Zolya could feel Naru’s hard gaze on him.
Mother, he wanted to chastise, though he sensed that his discomfort was her current joy.
“Merely a repercussion of my own inadequacy in trying to be as my queen,” he quickly explained. “My rain may be mighty, but never could I direct it as precise.”
“Then I advise you to allow your mother to teach you her art, child.”
Zolya laughed but soon realized the goddess had been serious.
He had a multitude of replies on his lips, though none were complimentary.
A man be taught delicate magic? A prince sit for art lessons?
If he wasn’t challenged enough by his father, that would surely give the king fodder for the next century.
“Is artistry so amusing?” questioned Naru, the very goddess who mothered it.
Zolya’s wings stiffened. He was flying in dangerous skies.

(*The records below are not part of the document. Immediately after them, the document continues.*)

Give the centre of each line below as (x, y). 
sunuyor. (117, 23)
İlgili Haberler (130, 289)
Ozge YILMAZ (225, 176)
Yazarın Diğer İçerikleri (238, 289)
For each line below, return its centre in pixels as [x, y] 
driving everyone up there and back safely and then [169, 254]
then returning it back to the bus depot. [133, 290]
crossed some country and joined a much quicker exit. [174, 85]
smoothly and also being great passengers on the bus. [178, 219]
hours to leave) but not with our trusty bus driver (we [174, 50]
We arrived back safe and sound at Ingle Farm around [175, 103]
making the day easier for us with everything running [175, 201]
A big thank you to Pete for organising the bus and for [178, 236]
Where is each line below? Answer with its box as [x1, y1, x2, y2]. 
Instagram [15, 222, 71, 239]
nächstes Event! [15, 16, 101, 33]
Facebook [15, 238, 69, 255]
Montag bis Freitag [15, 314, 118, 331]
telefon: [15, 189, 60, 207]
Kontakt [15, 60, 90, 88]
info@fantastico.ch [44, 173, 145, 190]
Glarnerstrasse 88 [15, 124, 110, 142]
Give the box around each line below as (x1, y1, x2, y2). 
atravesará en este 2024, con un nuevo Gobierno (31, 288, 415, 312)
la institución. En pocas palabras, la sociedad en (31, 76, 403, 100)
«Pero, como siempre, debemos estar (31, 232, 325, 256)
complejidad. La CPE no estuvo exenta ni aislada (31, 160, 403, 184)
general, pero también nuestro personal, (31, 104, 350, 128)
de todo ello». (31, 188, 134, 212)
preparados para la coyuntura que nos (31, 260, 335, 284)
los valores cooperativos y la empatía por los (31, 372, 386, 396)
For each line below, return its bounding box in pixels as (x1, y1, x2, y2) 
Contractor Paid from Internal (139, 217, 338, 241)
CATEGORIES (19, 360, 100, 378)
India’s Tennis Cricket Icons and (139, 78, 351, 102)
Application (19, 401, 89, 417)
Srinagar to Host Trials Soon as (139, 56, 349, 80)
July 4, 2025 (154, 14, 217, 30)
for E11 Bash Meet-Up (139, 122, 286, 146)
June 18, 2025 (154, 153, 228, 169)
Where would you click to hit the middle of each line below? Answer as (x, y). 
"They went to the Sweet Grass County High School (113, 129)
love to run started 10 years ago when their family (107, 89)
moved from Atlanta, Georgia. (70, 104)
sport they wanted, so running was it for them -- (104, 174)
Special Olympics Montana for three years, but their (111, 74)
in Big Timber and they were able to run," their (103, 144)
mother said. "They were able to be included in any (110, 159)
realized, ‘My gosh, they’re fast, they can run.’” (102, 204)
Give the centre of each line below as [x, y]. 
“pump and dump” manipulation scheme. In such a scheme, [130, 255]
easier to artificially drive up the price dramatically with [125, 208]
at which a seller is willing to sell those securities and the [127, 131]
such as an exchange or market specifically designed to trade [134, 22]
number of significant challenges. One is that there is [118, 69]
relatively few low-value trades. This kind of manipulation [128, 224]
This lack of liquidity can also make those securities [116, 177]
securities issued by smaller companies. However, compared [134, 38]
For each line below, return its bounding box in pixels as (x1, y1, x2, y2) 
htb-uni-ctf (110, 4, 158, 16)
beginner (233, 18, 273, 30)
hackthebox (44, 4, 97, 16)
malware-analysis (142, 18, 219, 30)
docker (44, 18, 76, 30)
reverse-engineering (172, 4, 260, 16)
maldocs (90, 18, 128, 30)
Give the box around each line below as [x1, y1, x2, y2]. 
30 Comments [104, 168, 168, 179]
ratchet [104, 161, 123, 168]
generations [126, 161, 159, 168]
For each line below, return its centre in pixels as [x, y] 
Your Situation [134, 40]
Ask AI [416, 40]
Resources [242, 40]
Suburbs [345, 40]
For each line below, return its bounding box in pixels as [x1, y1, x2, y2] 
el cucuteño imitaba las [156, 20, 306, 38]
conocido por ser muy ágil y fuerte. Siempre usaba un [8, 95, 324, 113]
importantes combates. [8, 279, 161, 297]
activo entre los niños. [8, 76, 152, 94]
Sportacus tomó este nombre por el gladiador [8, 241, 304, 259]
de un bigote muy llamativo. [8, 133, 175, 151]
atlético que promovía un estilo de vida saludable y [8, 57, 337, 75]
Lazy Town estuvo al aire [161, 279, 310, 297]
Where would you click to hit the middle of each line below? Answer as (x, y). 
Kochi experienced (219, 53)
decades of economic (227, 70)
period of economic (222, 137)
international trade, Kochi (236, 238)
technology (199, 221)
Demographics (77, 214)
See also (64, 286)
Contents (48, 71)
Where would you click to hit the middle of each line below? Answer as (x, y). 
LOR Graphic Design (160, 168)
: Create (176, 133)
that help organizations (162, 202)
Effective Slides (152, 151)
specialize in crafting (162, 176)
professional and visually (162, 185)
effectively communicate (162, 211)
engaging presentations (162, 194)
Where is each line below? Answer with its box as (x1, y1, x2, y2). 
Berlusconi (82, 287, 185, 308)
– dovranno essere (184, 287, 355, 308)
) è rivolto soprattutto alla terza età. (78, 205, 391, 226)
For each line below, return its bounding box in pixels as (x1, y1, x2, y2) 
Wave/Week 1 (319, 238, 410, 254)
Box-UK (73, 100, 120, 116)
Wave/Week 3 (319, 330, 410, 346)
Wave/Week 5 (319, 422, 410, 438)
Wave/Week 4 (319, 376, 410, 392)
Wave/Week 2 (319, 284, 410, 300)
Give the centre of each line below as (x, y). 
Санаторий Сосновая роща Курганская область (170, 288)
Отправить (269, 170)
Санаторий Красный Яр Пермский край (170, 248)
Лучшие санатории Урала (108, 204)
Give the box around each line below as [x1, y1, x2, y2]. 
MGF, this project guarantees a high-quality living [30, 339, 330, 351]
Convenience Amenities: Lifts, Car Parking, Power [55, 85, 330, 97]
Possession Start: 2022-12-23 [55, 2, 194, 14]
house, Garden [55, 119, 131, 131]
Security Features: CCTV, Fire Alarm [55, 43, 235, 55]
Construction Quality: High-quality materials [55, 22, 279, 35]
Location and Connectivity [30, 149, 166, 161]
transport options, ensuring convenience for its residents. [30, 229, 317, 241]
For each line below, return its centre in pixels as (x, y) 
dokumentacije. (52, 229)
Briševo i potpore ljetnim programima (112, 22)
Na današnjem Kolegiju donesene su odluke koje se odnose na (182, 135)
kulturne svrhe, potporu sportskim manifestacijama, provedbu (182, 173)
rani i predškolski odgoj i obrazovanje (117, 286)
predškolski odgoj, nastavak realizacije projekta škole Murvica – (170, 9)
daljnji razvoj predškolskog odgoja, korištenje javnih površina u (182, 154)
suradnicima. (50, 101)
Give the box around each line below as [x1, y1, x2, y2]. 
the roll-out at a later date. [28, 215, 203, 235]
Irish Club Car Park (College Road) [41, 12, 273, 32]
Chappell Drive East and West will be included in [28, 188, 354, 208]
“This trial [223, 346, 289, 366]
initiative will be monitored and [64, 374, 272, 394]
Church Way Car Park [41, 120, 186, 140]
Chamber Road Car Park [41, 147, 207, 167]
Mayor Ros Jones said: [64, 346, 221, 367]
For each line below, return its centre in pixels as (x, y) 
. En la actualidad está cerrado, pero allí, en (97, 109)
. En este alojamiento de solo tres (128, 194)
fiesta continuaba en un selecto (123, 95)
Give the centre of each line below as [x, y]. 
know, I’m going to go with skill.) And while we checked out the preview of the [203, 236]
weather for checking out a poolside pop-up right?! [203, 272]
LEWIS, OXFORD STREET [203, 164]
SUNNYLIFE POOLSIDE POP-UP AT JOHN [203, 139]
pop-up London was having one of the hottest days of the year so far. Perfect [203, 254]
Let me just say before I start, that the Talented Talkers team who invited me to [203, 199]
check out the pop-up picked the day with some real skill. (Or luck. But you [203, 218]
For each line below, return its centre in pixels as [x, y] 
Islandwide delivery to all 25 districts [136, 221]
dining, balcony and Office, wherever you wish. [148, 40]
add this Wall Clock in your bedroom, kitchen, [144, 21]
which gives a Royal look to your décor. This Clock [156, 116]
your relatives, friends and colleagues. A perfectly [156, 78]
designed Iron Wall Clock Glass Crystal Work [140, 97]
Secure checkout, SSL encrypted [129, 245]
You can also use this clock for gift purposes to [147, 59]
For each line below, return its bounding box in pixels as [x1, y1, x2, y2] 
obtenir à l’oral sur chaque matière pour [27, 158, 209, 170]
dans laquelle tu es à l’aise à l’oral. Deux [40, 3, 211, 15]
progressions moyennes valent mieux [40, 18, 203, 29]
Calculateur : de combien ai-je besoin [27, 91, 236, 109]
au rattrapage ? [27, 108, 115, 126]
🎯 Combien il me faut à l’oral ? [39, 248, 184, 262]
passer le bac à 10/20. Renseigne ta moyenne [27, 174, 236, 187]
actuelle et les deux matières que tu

“You must remember all that I command, child.” Naru’s voice grew heavy with her reprimand, power gathering. “One can have artistry with a blade, with ideas, with lies.” She fluttered her fingers, awakening tiny depictions of her words within her palm, one piece folding into the next. “It does not merely belong to the brush or the chisel. I am talent. I am skill. I am mastery. Do you laugh at that?”
“Never, my almighty goddess.” Zolya came to one knee. To grovel to a god was the quickest way to be forgiven.
“Good,” said Naru, snuffing out her creations with a clamped fist. “As for finding artistry within your magic, I ask you to meditate on this for when we meet again, young prince. Perhaps then you will learn how dangerous delicate can be.”
In the next breath, Naru became nothing but light, a star gathering inward as she winked out of existence, leaving them.
Zolya’s muscles instantly relaxed, a long exhale. “Thank you for that, Mother,” he said as he came to his feet, tugging his coat straight.
“I had no part in you flying yourself into such a storm,” explained Queen Habelle from where she remained beside her tree of ice. “It was not I who laughed at a god’s advice. Really, Zolya, I may be a favorite of Naru, but you know better than that.”
Zolya sucked his teeth in annoyance, knowing she was right. His mother may have protection under Naru, certain informalities agreed upon when she visited, but that did not mean it extended to himself.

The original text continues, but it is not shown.